Confederation of Christian Trade Unions and General Federation of Labour of Belgium v United States

Labour Court of Appeal Brussels, Confederation of Christian Trade Unions and General Federation of Labour of Belgium v United States, Nr. 2010/AB/1214, 3 May 2012
ECLI:BE:CTBRL:2012:ARR.20120503.14

The jurisdictional immunity of states is a rule of customary international law that prohibits the jurisdictions of one state from exercising its jurisdictional power over another state that has not consented. However, this immunity is limited: it concerns acts relating to sovereignty, not administration. In principle, the states may not invoke jurisdictional immunity before a court of another state in proceedings relating to employment contracts. However, no exception to the states’ jurisdictional immunity is provided for collective labor relations. Disputes concerning the regulations on the establishment of works councils are collective and not individual. The primacy of access to justice (Article 6 of the ECHR) over the rule of jurisdictional immunity and immunity from execution presupposes that the person against whom the immunity is asserted does not have other reasonable means of effectively obtaining the protection of the rights guaranteed to him by the ECHR. What matters in this regard is not that an action can be brought in the state of residence of the plaintiffs or that certainty is provided as to the application of the law of that state by the foreign jurisdiction, but that that jurisdiction (or the body of the international organization to which an internal action can be brought, as in the cases submitted to the Supreme Court) provides the guarantees of impartiality and independence of the court.

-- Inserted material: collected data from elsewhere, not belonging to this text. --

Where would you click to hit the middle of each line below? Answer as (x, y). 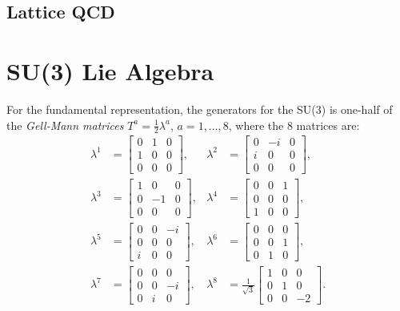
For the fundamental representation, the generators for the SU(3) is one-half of (200, 109)
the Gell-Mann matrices (65, 125)
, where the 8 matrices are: (294, 125)
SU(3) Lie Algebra (110, 70)
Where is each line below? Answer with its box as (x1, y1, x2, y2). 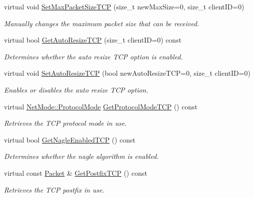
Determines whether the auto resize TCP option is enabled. (4, 51, 183, 61)
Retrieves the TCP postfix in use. (4, 184, 105, 195)
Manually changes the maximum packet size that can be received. (4, 18, 199, 28)
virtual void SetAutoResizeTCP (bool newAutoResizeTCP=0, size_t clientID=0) (4, 68, 251, 78)
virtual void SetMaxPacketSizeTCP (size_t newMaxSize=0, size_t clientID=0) (4, 1, 245, 11)
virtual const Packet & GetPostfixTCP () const (4, 167, 147, 178)
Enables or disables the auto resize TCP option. (4, 84, 149, 95)
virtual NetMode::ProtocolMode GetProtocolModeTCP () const (4, 101, 198, 111)
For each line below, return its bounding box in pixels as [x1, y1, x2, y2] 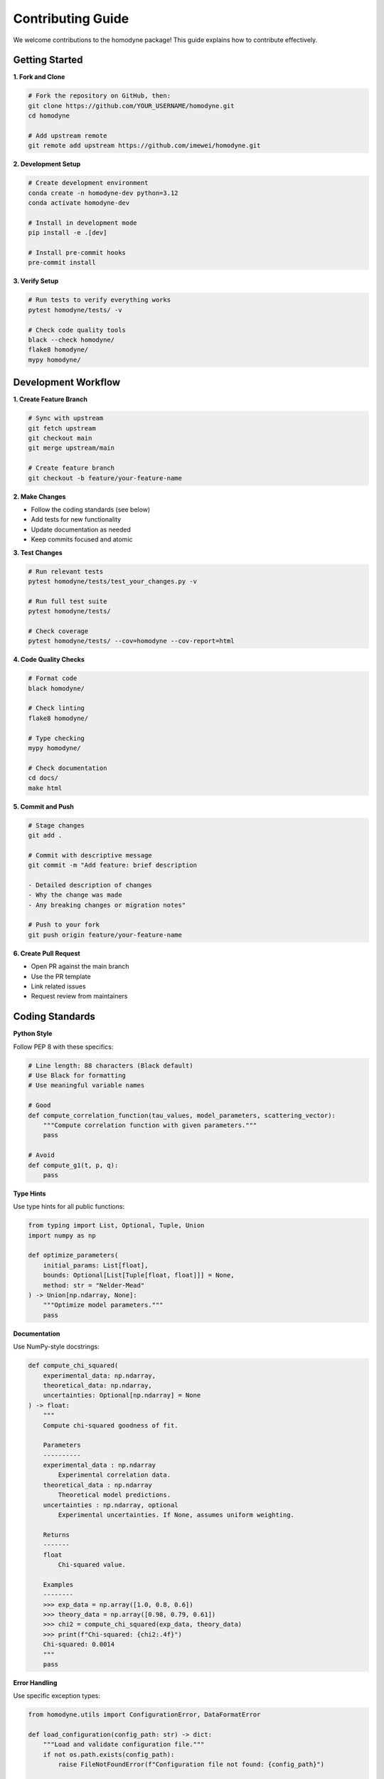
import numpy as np [28, 1231, 96, 1240]
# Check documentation [28, 764, 107, 772]
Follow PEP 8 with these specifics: [13, 1042, 114, 1051]
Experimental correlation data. [58, 1471, 171, 1479]
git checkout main [28, 434, 92, 443]
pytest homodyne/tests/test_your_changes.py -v [28, 577, 197, 585]
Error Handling [13, 1678, 58, 1686]
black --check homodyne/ [28, 336, 115, 344]
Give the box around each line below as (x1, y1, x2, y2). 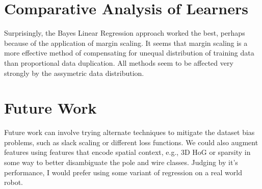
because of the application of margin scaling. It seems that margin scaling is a (4, 37, 248, 48)
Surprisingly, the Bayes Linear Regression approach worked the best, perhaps (4, 28, 245, 38)
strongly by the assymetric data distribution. (4, 67, 144, 78)
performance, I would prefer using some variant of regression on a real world (4, 167, 242, 177)
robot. (4, 177, 23, 187)
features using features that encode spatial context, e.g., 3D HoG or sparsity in (4, 147, 251, 157)
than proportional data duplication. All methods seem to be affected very (4, 57, 233, 68)
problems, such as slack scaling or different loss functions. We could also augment (4, 137, 258, 147)
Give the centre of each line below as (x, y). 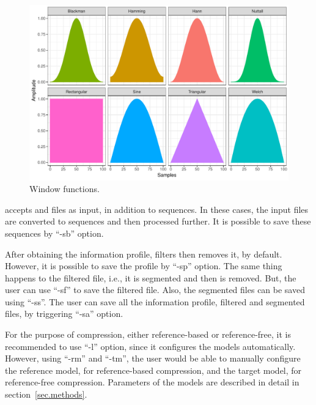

Western European Union v S. M.

Belgian Supreme Court, Western European Union v S. M., Nr. S.04.0129.F, 21 December 2009
ECLI:BE:CASS:2009:ARR.20091221.7

The assertion that immunity is on the same level as the ECHR, which considers access to the courts to be a fundamental right, must be made with the necessary caution. The international organisation is an actor of international law, whereas the proper administration of justice takes place -in principle- within the State. Moreover, international organisations are not party to international instruments such as the ECHR. Of course, this does not mean that the principles contained in international human rights treaties are not applicable to international organisations. Nevertheless, the Supreme Court is of the opinion that the judge who establishes that a conflict has arisen between two norms of international law that also apply in the internal legal order (access to the courts and immunity) and that are invoked respectively by the parties in the dispute, may not give precedence to one norm over the other.


Secretariat of the Group of African, Caribbean and Pacific States (ACP Group) v B.D.

Supreme Court, ACP Group v B.D., Nr. C.07.0407.F, 21 December 2009

In its judgment of 21 December 2009, the Belgian Supreme Court rejects an appeal by the Secretariat of the Group of African, Caribbean and Pacific States (the ACP Group), in which it claimed that the Brussels Court of Appeal had disregarded its immunity from execution in contravention of Protocol No. 3 to the Lomé IV Convention. According to the Supreme Court, provisions granting immunity to international organizations normally do not constitute an impermissible restriction of Article 6 ECHR. However, the proportionality of these restrictions must be examined on a case-by-case basis, having regard to the availability of alternative means of redress for the person against whom the immunity is invoked. In the present case, the contested judgment had found that no such alternative means of redress were present. Accordingly, the contested judgment had duly motivated why the immunity from execution as invoked by the ACP Group was incompatible with Article 6.1 ECHR.